Плотина | страница 61
И еще, эта история запомнилась мне потому, что Христя была из тех женщин, которых знал весь лагерь. Она и познакомила Стасика с той самой Соней, к которой он шел на свидание.
11
Вернулся со свидания Стасик загоревшим и как будто переболевшим. В воскресный день они с подружкой убегали из лагеря, прятались где-то на пустыре. Глаза его таращились нестерпимо. Был в них голодный и еще какой-то блеск. Стасик не курил, но у кого-то схватил окурок и стал мусолить неумелыми мокрыми губами. Его сжигало возбуждение.

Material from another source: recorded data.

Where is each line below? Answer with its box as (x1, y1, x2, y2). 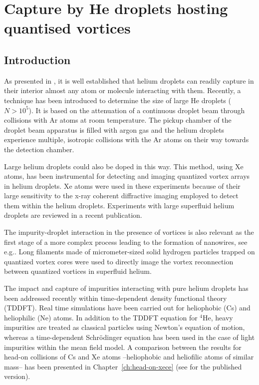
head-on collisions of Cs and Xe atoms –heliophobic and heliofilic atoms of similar (4, 351, 254, 362)
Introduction (4, 52, 71, 67)
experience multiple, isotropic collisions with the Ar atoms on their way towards (4, 134, 249, 145)
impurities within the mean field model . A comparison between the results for (4, 341, 242, 352)
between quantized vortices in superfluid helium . (4, 266, 152, 276)
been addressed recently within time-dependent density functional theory (4, 292, 227, 303)
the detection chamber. (4, 144, 74, 154)
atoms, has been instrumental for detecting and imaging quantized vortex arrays (4, 171, 250, 181)

Подошли Блатыга, Сметана и вся компания. Впервые в жизни Стасик пытался совладать со своим глупым, громким голосом. Но возбуждение мешало рассказывать. Вначале это были обычные «блатные» междометия. То ли угрозы, то ли победные выкрики, то ли удивление, что все произошло именно с ним.
Компания сочувственно прислушивалась к привычным ругательствам.
Постепенно в голосе Стасика снова появилась громкость, он стал кричать, как всегда. Только оставался переболевшим и не исчезал из глаз блеск, который, казалось, изменил их выражение навсегда.
Запавшие щеки, голодный загар, болезнь в глазах говорили о том, что со Стасиком произошло нечто невероятно важное. О том же говорило его возбуждение. Но напрасно я ждал в словах Стасика соответствия тому, что с ним произошло. Свои блатные слова он выкрикивал, будто вернулся с нежданно победной драки и теперь жалел, что кого-то ударил не так, и обещал в следующий раз маху не дать.
Послушать, так он кого-то заманил, обманул и обобрал. И никакой жалости и благодарности! Только торжество после пережитого страха.
«Не о том говоришь!» — хотелось крикнуть ему.
Он был дурак, но не злодей же! Да и блатным его нельзя было считать. Это блатные говорят то, что положено, а не то, что чувствуют. А тут помимо обычного блатного предательства было покушение на какую-то главную надежду.
Да и не к этому Стасик готовился, когда шел на свидание. И не об этом говорили его переболевшие глаза.
— Забожись! — сказал Сметана.
Кажется, этого Стасик боялся больше всего.
— При ней скажешь?
— Да я!..
Больше всего Стасик опасался, что его невероятной удаче не поверят другие. Он шел сюда с этим страхом. И теперь припоминал новые подробности и все хуже говорил о Соне, будто именно это должно было убедить Блатыгу и Сметану в его правдивости.
— Ну, сука! — кричал и таращился он, показывая, как разговаривал с Соней.
У Блатыги лицо было выжидающим, у Сметаны — прицеливающимся. Кивком, сочувственной усмешкой, дружелюбным ругательством они могли показать всем, что разделяют чувства Стасика и тем самым признают его рассказ правдивым. Но они не делали этого. Сомневались они не в словах Стасика. Дело было в другом. Поверить Стасику — признать за ним какое-то преимущество. А этого они не хотели.